Der Vatikan hatte die Behauptungen umgehend zurückgewiesen. Das Schreiben sei missverstanden worden, betonte damals Vatikan-Sprecher Federico Lombardi. Der Vatikan habe in dem vom damaligen Nuntius in Dublin, Erzbischof Luciano Storero, verfassten Schreiben aus dem Jahr 1997 auf eine strikte Beachtung der kirchlichen Rechtsnormen bei Missbrauchsfällen gedrängt, um betroffenen Geistlichen keine Handhabe zu bieten, sich kirchlichen Strafen zu entziehen, erläuterte Lombardi. Daher seien die Bischöfe aufgefordert worden, die entsprechenden kanonischen Vorschriften genau zu beachten.
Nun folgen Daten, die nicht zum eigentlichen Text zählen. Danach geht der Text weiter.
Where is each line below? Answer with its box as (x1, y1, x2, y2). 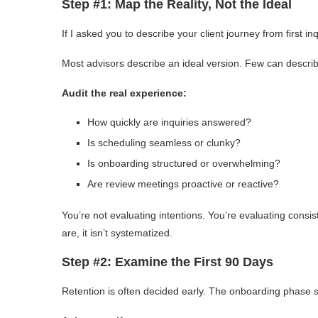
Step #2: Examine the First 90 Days (62, 254, 273, 269)
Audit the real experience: (62, 87, 187, 99)
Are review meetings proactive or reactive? (87, 177, 279, 190)
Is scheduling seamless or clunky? (87, 136, 241, 148)
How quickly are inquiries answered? (87, 116, 251, 128)
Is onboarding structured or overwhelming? (87, 157, 280, 169)
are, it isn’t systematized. (62, 226, 172, 238)
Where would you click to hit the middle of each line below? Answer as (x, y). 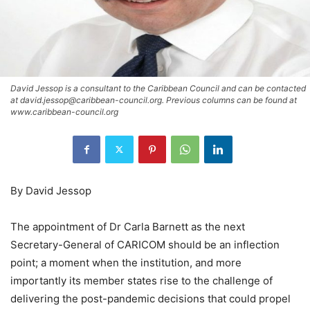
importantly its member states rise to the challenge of (142, 280)
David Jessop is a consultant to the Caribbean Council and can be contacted (158, 88)
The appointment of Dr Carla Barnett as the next (128, 226)
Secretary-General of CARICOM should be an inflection (145, 244)
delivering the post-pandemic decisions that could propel (151, 298)
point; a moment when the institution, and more (126, 262)
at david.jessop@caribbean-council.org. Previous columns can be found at (154, 100)
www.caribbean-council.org (64, 111)
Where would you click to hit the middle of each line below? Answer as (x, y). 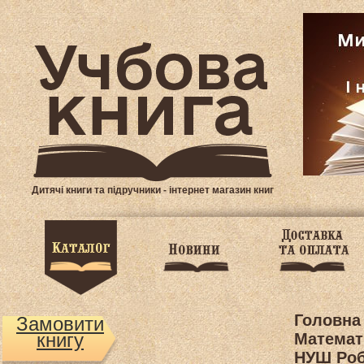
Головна (327, 320)
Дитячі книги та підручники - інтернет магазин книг (152, 190)
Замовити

Im Übrigen seien die vatikanischen Normen und Zuständigkeiten seither grundlegend geändert worden, so Lombardi gegenüber Journalisten. Missbrauchsfälle fielen seit 2001 nicht mehr in die Kompetenz der Kleruskongregation, die zum Zeitpunkt des Briefs - 1997 - von Kardinal Dario Castrillon Hoyos geleitet wurde. Vor zehn Jahren sei die Zuständigkeit an die Glaubenskongregation übergeben worden. Seither seien auch die rechtlichen Maßnahmen „deutlich verschärft“ worden, betonte Lombardi damals.

Vatikan bereute und bedauerte

Papst Benedikt XVI. hatte auf das Bekanntwerden der Missbrauchsfälle nach einigem Zögern mit einem Ruf nach Durchgreifen, Transparenz und vorbeugenden Strategien reagiert. Sein Vorgänger Johannes Paul II. hatte erstmals im März 2000 im Petersdom die Sünden der „Söhne der Kirche“ in zwei Jahrtausenden bereut und bedauert. 2002 hatte der polnische Pontifex angesichts sich häufender Nachrichten aus den USA über sexuellen Missbrauch in der Kirche angeordnet, dass solche Fälle stets und umgehend dem Vatikan gemeldet werden müssen.